Monday, 23 January 2012

The gospel according to Alan Measles

As I’ve said before the arts are the thinking person’s sport and so on Saturday while Neanderthals sped northward for the Norwich v Chelsea match we trained it down to London for a bit of yer actual culture. Our planned destination was the British Museum and the Grayson Perry exhibition entitled ‘The Tomb of the Unknown Craftsman’.

We only just got tickets. They seem to sell out fast on the day. What a truly wonderful building the British Museum is. I hadn’t been since my schooldays. The rotunda is a magnificent construction and along with the glass roof makes for a light and airy space. As there was a fair bit of time between buying the tickets and our allocated slot we decided to go for a meal. We’ve had some very good meals in museums up and down the land and the Court Restaurant in the British Museum; both the food and the service were first class; the staff were just so nice; a destination in itself.
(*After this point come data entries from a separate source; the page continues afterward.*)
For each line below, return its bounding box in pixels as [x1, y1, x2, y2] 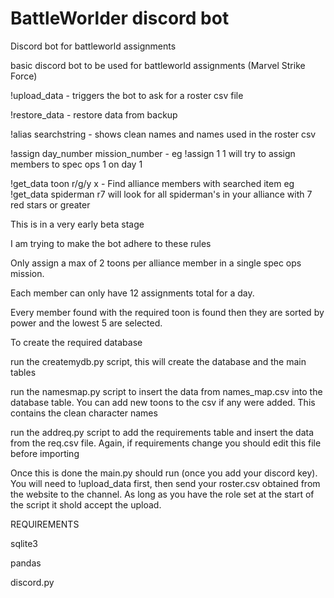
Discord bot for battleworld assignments [10, 40, 177, 52]
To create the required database [10, 336, 143, 348]
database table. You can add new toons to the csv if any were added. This [10, 396, 316, 408]
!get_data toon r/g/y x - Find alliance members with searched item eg [10, 177, 295, 189]
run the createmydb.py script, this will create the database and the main [10, 355, 307, 367]
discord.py [10, 576, 55, 588]
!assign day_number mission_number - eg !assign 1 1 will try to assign [10, 147, 296, 159]
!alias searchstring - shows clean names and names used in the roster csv [10, 128, 317, 140]
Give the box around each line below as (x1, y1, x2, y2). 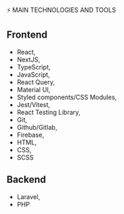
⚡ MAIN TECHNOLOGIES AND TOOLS (6, 6, 116, 14)
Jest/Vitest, (16, 100, 51, 108)
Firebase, (16, 130, 44, 139)
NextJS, (16, 55, 40, 64)
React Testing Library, (16, 108, 81, 116)
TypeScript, (16, 62, 51, 71)
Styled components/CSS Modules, (16, 93, 117, 101)
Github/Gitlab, (16, 123, 58, 131)

The entrance to the Grayson Perry exhibition is guarded by his pink motorbike, as used on his pilgrimage. The glass case affixed to the back now houses Alan Measles’ stunt double. The queuing and entry arrangements left a lot to be desired. You would think that an august and mature institution like the British Museum would have this sort of thing down to a fine art so to speak. Seemingly not. And once inside things didn’t improve greatly. I think that far too many exhibits are concentrated at the beginning thus causing a human bottle neck. The exhibition itself was a piece of inspired genius. Grayson Perry continues to go up and up in my estimation. In my opinion he is one of our greatest living artists; up there with David Hockney, Anthony Gormley and Gilbert and George. Grayson’s work is three dimensional. He’s a potter, a sculpture a tapestry and cloak designer. The exhibition is a mix of his work along with pieces that he has selected from the British Museum collection to compliment his work. I love Grayson’s pots. They are adorned with philosophical slogans. He has his own personal deity, Alan Measles his lifelong teddy bear, which features in many if not all of Perry’s work. He also has a wry and acute sense of humour. Three of his sculptures, a skull, a father and a mother all reminded me of a line spoken by the ghost of Jacob Marley “I wear the chain I forged in life”. The pièce de résistance is the eponymous Tomb of the Unknown Craftsman a huge cast iron sculpture based around a sailing ship and is a wonder to behold. Grayson Perry is a very unique artist and a true visionary. If you get the chance to see his work you should go.